别说是贫困的胜利大队了,就算是其他大队,在总得勒紧裤腰带和一年难见荤腥的前提下,谁见着三头大肥猪都不能冷静。
人饿狠了,树皮草根都能啃,何况是病死的瘟猪?
林念禾甚至有些担心那些去胜利大队支援的兽医了。
“猪都死了,不让卖还不让吃?”
“不就闹点儿病么,煮熟了不都一样?”
“我看这猪就是你们给治死的,你们是想拿走自己吃吧?”
“你们这是要我们的命啊……”
胜利大队的猪圈外,红了眼的村民们把医疗队围住,七嘴八舌嚷个没完。
年轻的小护士被骂得呜呜直哭,带队的李大夫把她们挡在身后,扯着嗓子跟村民们说吃瘟猪肉是要闹病的,说不准还会死。
可他一个人的声音哪压得过那么多人?
尤其村民们都觉得他说的都是假话,纵使听到了只言片语也根本不愿意相信。
李大夫无计可施,只能满眼求助的抓住曹满福,对着他的耳朵喊:“大队长!这猪肉真不能吃!你跟乡亲们说说!”
曹满福的脸又习惯性的皱成核桃皮,他支吾着,不说话。
他虽然不觉得猪是兽医们治坏的,但也确实觉得这帮大夫没事找事了。不就是闹了点儿病么?干啥不让卖也不让吃?
李大夫看着曹满福那闪烁的眼神,心里一阵阵凉。
旁边的村民们看曹满福不吱声,顿时底气更足,他们不仅声音更大,包围圈也开始压缩……
“咣咣咣!咣咣咣!”
突如其来的刺耳噪音打断了所有人的声音和脚步,他们捂住耳朵,看着手拿擀面杖和铝盆的谢宇飞一边敲盆一边从人群外挤进来。
“咣咣咣!咣咣咣!”
谢宇飞阴沉着脸,在闹腾得最凶的几个人跟前着重转悠了几圈儿,震得他们耳膜生疼才满意离开。

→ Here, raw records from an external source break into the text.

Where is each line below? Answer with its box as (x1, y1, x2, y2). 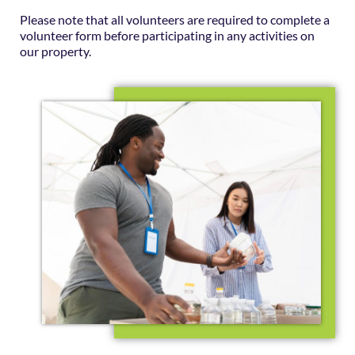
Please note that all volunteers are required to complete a (20, 12, 330, 28)
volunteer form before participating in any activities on (20, 28, 315, 44)
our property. (20, 44, 91, 59)
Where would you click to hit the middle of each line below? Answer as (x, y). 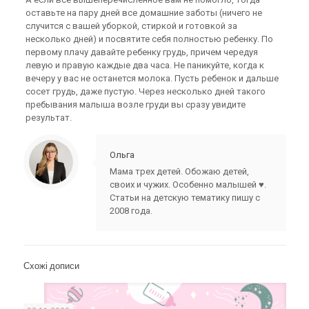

谢宇飞的手都有些麻了,他晃悠到李大夫身前,挑衅似的举着盆在曹满福眼前又狠敲了几下,这才把盆扔到一边去。
他从自己的耳朵里取出来两坨棉花,用擀面杖指了一圈儿,睨着曹满福骂全村:“瞅瞅你们一个个那操行,听不懂话是吧?楞不怕死是吧?自己脏心烂肺看别人也都是黑的……想吃肉?行啊!曹石建,拖出来头瘟猪,让他们吃,签了生死状随便他们吃!”
谢宇飞骂街,效果立竿见影,至少围堵着的大姑娘小媳妇都不言语了,一个个的低下头,好像自己只是被家里人硬拽过来跟着胡闹似的。
不知道什么时候跟着挤进来的曹石建应了一声,赶紧进了猪圈。
一分钟后,他就跑出来了。
“谢哥,拖不动!”
他的脸还因为用力过猛涨红着,显然是真的卖了力气了。
谢宇飞很是无语,翻了个白眼没好气的问:“那你怎么没让别的猪帮你一把呢?”
曹石建挠着脑袋:“谢哥你这话说的,猪也听不懂我说啥啊。”
谢宇飞拍着他的肩膀,又睨了眼脸色阴晴不定的曹满福:“那你二大爷能听懂你说啥不?”
“这肯定能!”
曹石建没心没肺的凑到曹满福身边,拽他:“二大爷,走啊,跟我拖猪去。”
曹满福:“……”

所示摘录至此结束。